ACORN is a community of oncology clinics begun in 2002 by physicians at The West Clinic.

Big step forward

As for the findings, those involved say it’s more of a validation when the best clinical pathway is chosen, because it provides a better outcome for patients’ health and quality of life.

“In medicine, one of the real challenges is demonstrating health outcomes,” said Steve Coplon, CEO of ACORN and The West Clinic. “And what we’ve been able to demonstrate, and what was presented at the American Society of Clinical Oncology annual meeting, was the best pathway that will most likely produce the best health outcome, both for the disease and quality of life of patients.

“In particular for certain diseases like colorectal, breast, prostate and lung cancer. So it’s exciting. It’s really another great step forward to help in the war on cancer.”

ETP treatments combine the “best-known scientific literature and clinical expertise provided by medical oncologists, radiation oncologists, radiologists and other specialists.”

Because oncology is the most complex of all medical specialties and there are many clinical pathways to treat patients, practitioners want to make sure they’re providing the treatments available to patients, Coplon said.

Dr.

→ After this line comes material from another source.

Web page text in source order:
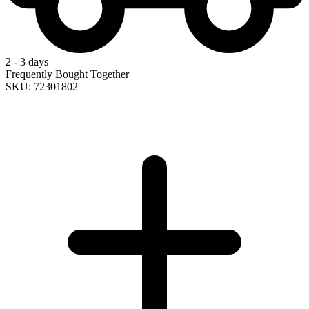
2 - 3 days
Frequently Bought Together
SKU: 72301802

Lee Schwartzberg, medical director of The West Clinic and ACORN, presented the results of the ACORN study at the annual meeting of oncology practitioners.

Data analysis was presented from a sample of 292 patients from five ACORN practices who received an ETP regimen with no more than minor dose variations.

An ETP regimen is a defined schedule of chemotherapy agents and supportive care drugs, including drugs for preventing nausea and fatigue, coupled with laboratory and radiology services.

Where the war is waged

In addition to The West Clinic, other practices involved included Hematology-Oncology Centers of the Northern Rockies in Billings, Mont.; Northwest Georgia Oncology Centers in Marietta, Ga.; and Atlanta Cancer Care in Decatur, Ga.

Coplon said the study was an important one because the participants were community-based patients, who happened to be receiving treatment at clinics affiliated with the ACORN network.

In other words, the study was conducted in a normal clinic environment rather than in a controlled setting such as a university.

“In oncology and cancer care, 85 percent of the patients in the U.S. are treated in private settings and not in the university settings,” Coplon said. “So a large number of the advances in the war on cancer are happening in the private clinics and not in the university setting.”

The study also was significant because it was the first of its kind where research-quality data was gathered and analyzed from everyday community-based patients who are not involved in a formal research protocol. Typically, universities spearhead these types of research-based studies.

It’s important to continue making strides with research on the very battleground where the war is waged because it ensures patients that they are receiving the best care, Coplon added.

“There’s been a lot of variability, not necessarily poor health care but variability, and this is sort of narrowing those pathways to ensure that the best pathway is being selected,” he said. “This is an organic process that will continue. We’ve been doing it for several years and we’ll continue forever.”